In the face of our opposition’s attempt to undo what voters have already approved, the following statements have been included to clarify points pertinent to making an educated choice for our community.

Among other transgressions, the misinformation campaign has erroneously stated; “POA Fire Chief Ben Brack has confirmed over and over again in board meetings that all Mutual Aid Agreements are functioning splendidly and that whatever communications-dispatch issues they claimed existed were now resolved.”

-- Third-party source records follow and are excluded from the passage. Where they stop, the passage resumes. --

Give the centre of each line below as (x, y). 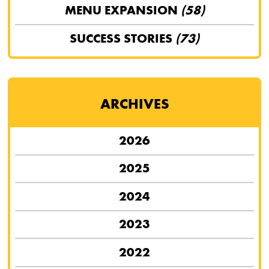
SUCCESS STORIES (122, 38)
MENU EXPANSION (122, 11)
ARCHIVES (134, 104)
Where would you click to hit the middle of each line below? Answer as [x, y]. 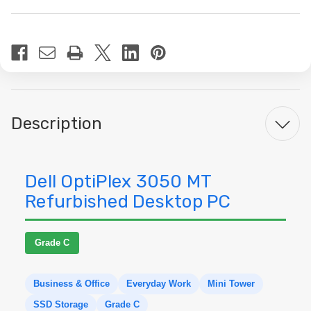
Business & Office [72, 284]
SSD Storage [61, 304]
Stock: [26, 48]
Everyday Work [159, 284]
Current [28, 32]
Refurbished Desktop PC [128, 202]
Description [57, 123]
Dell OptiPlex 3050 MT [119, 182]
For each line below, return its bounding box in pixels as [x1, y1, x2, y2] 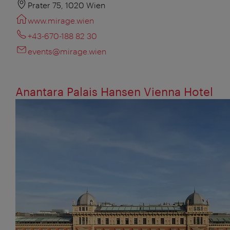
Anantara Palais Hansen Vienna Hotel [15, 85, 213, 99]
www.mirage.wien [28, 15, 94, 26]
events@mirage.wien [28, 46, 106, 56]
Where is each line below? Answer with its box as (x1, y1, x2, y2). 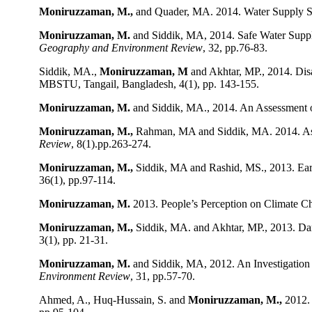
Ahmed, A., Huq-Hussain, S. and (39, 294, 188, 306)
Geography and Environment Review (39, 42, 203, 54)
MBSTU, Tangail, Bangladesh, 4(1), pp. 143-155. (39, 78, 259, 90)
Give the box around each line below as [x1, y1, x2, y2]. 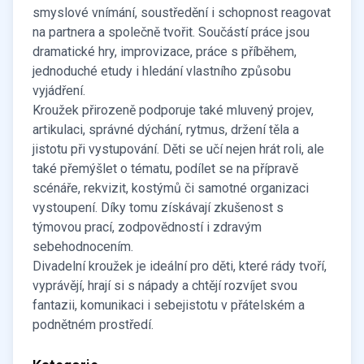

This is a paraphrased statement taken out of context as a means to downplay the challenges our services face and the subsequent increase in risk exposure to the residents. The truth of our mutual aid situation is that we have been excluded from the valley-wide intergovernmental agreement with all the other fire departments in the valley. Their lawyers advised them not to renew an agreement that included the Baca Grande POA because it is a private entity. We currently have only one mutual aid agreement with our neighboring Northern Saguache County Fire Protection District.

The reasons for forming CrESD in the first place still exist. The Crestone Fire Department is still dispatched from the sheriff’s office. This causes delays because 911 in Alamosa must relay this information by telephone to the sheriff’s office before dispatch can occur.

I also want to address the misinformation that fire department volunteers would become paid staff if CrESD were funded. This is incorrect.The same people would have approximately the same jobs and pay as they have now.  I have no idea where an $80,000 salary figure came from. No one makes near that.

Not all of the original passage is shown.